Show HN: FormBolt – Self-hosted visual builder for CRUD apps using VueJS - radva42
https://www.formbolt.com
======
radva42
Hello, OP here.

This is something I've been working on for quite some time. The goal is to
make it easy for anyone to build database apps by first defining a data
structure and then creating forms and UI around it. Pretty much anything can
be built with FormBolt - from very basic apps to replace excel spreadsheets to
complex apps for inventory management, product management, or any custom
business processes/data. This is not a tool for visual programming. Instead I
think of it as a visual scaffolder - users visually create the app blueprint,
which the background service uses to automatically create and deploy a fully
functional web app. It offers granular user permissions and it's easy to
create different forms/workflows for different user groups.

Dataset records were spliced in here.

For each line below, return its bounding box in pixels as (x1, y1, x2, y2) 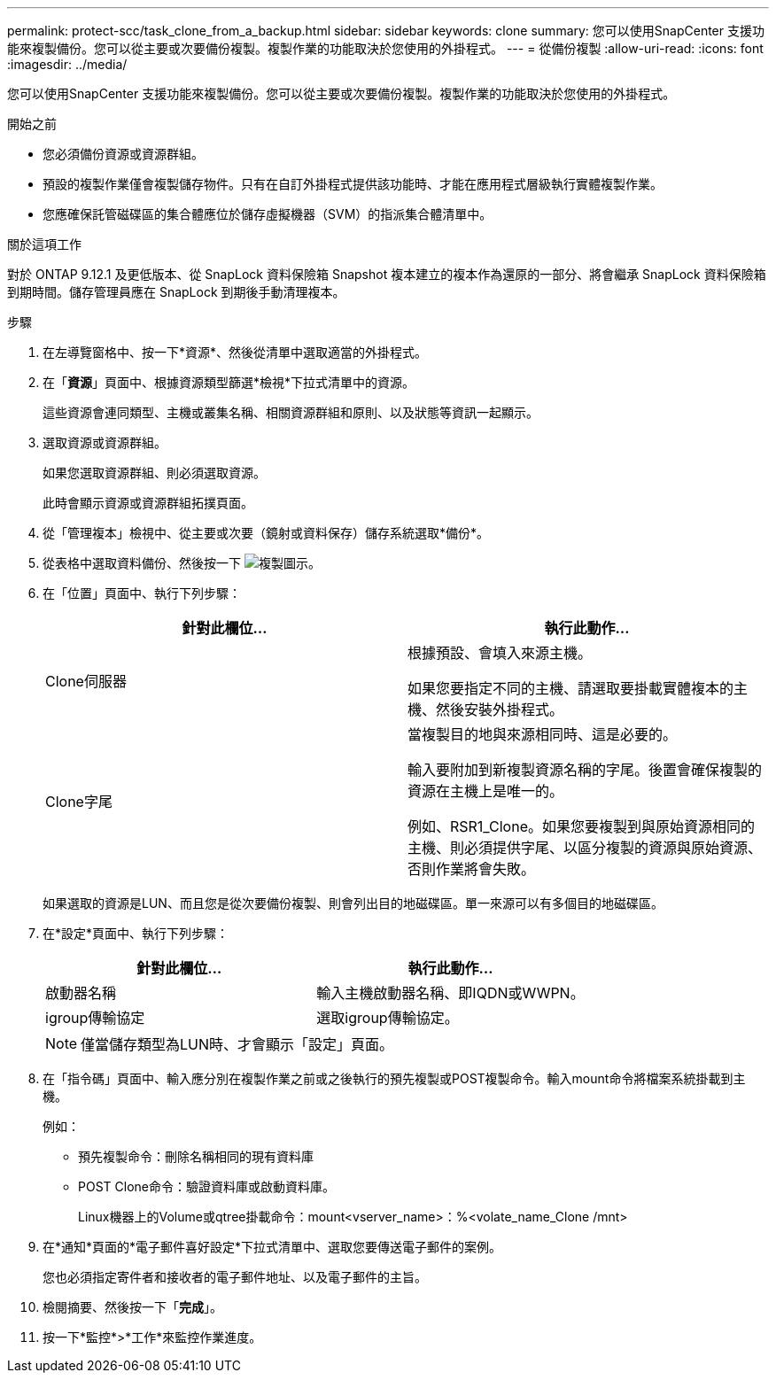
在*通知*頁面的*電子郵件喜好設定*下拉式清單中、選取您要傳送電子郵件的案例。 (43, 1239, 502, 1254)
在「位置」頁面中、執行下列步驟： (43, 585, 241, 601)
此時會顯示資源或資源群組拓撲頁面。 (43, 495, 253, 510)
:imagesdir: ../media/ (7, 57, 128, 72)
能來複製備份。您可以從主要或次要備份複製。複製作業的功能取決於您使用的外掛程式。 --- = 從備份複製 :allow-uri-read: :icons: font (7, 41, 764, 56)
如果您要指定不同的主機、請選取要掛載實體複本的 (407, 679, 734, 697)
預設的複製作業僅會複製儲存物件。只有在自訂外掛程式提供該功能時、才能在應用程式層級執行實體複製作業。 (43, 176, 663, 191)
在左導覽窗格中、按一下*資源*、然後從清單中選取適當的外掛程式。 (43, 345, 428, 360)
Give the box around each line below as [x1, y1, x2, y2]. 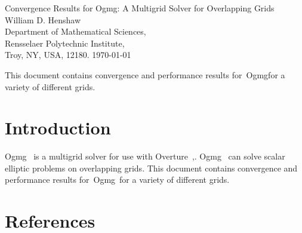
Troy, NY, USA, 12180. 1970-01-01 [5, 48, 131, 61]
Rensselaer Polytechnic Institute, [5, 36, 125, 49]
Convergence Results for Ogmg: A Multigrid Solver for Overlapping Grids [5, 2, 275, 14]
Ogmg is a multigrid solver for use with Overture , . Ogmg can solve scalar [5, 150, 285, 163]
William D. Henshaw [5, 13, 81, 26]
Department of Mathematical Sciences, [5, 25, 146, 38]
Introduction [5, 115, 111, 140]
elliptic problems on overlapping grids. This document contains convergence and [5, 161, 298, 174]
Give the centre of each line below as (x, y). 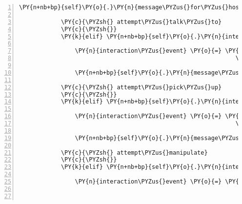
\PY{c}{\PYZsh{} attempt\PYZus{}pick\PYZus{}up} (141, 87)
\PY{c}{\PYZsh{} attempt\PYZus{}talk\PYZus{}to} (141, 22)
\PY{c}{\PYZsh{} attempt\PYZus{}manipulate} (134, 153)
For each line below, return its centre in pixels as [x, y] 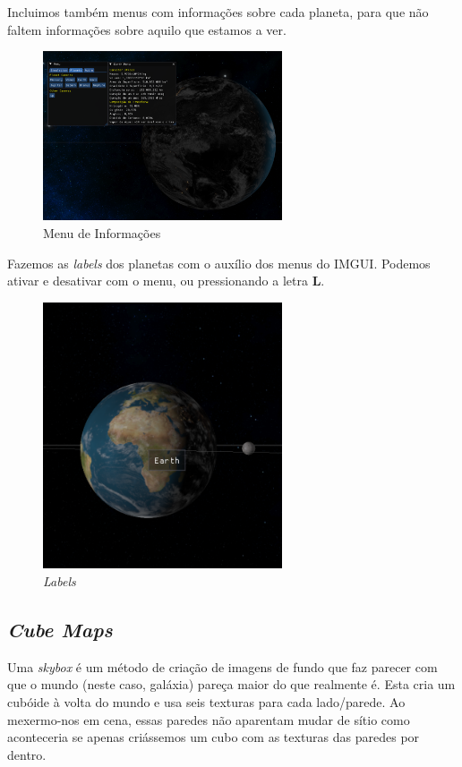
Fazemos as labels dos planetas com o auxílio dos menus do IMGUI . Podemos [219, 263]
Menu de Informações [102, 233]
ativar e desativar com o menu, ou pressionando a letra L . [166, 281]
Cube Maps [60, 630]
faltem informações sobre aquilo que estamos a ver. [147, 29]
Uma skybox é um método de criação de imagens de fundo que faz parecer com [222, 666]
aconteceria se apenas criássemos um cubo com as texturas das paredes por [214, 737]
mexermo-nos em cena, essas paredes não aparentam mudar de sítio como [209, 719]
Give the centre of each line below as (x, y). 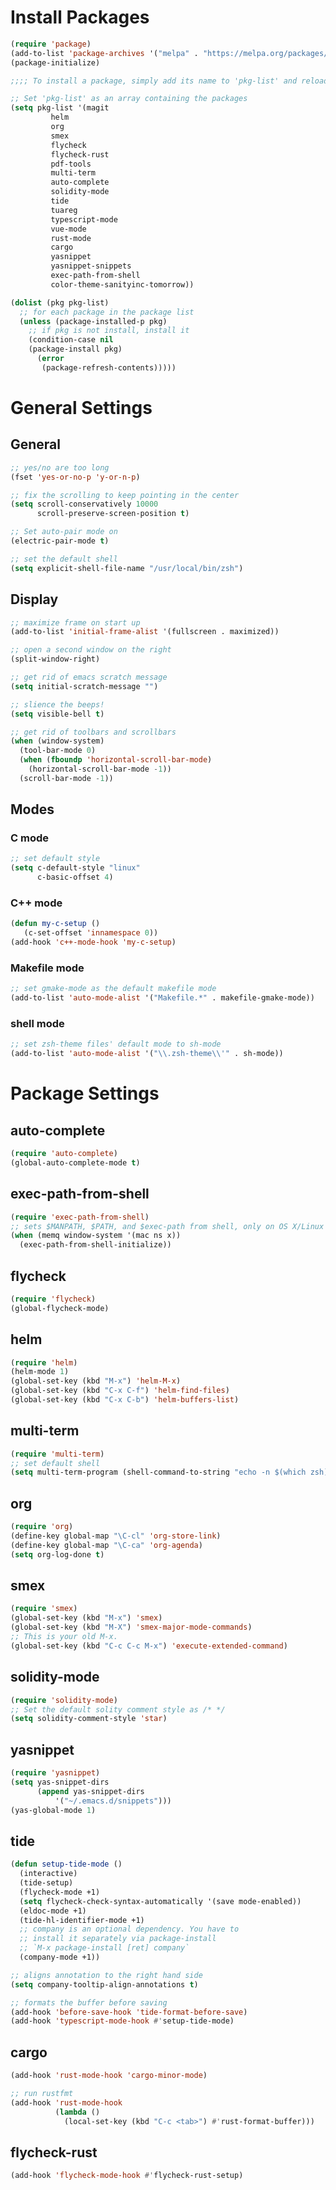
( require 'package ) (51, 44)
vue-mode (68, 229)
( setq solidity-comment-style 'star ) (89, 1719)
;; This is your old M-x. (64, 1637)
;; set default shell (55, 1463)
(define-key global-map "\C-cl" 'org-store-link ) (116, 1536)
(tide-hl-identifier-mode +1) (82, 1920)
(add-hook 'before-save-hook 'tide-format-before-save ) (129, 2012)
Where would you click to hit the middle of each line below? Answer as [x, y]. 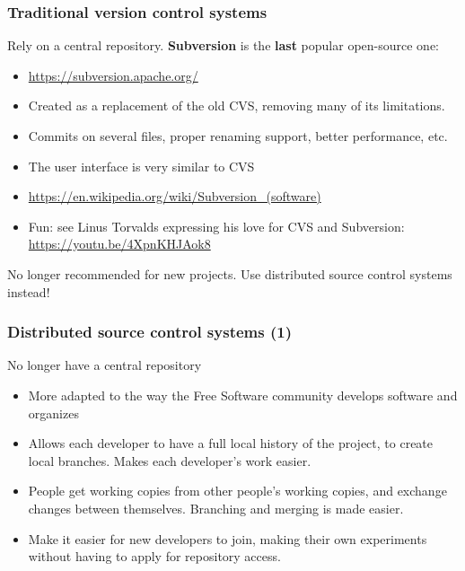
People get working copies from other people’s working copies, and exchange [237, 491]
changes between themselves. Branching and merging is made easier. [216, 508]
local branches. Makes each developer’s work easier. [170, 460]
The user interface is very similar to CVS [141, 166]
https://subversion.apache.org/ [113, 75]
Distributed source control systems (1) [149, 332]
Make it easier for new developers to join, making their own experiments [228, 538]
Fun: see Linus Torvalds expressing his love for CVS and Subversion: [216, 226]

FormBolt can run locally without a centralized server (all data stored
locally) or you can put it on a remote server, enable networking and have your
own private cloud app.

As the title it has a visual builder and doesn't require writing any code (for
the most basic apps), however writing some JS and SQL is necessary for more
advanced functionality. From my experience with it so far I can say that
building the usual CRM/project management/invoicing app takes a few hours
(from idea to working app). In fact it takes me more time to decide what forms
I need for an app than actually building it.

This is what I used to create it: \- Front: VueJS & Semantic UI \- Back:
Golang \- Database: PostgreSQL

What do you think?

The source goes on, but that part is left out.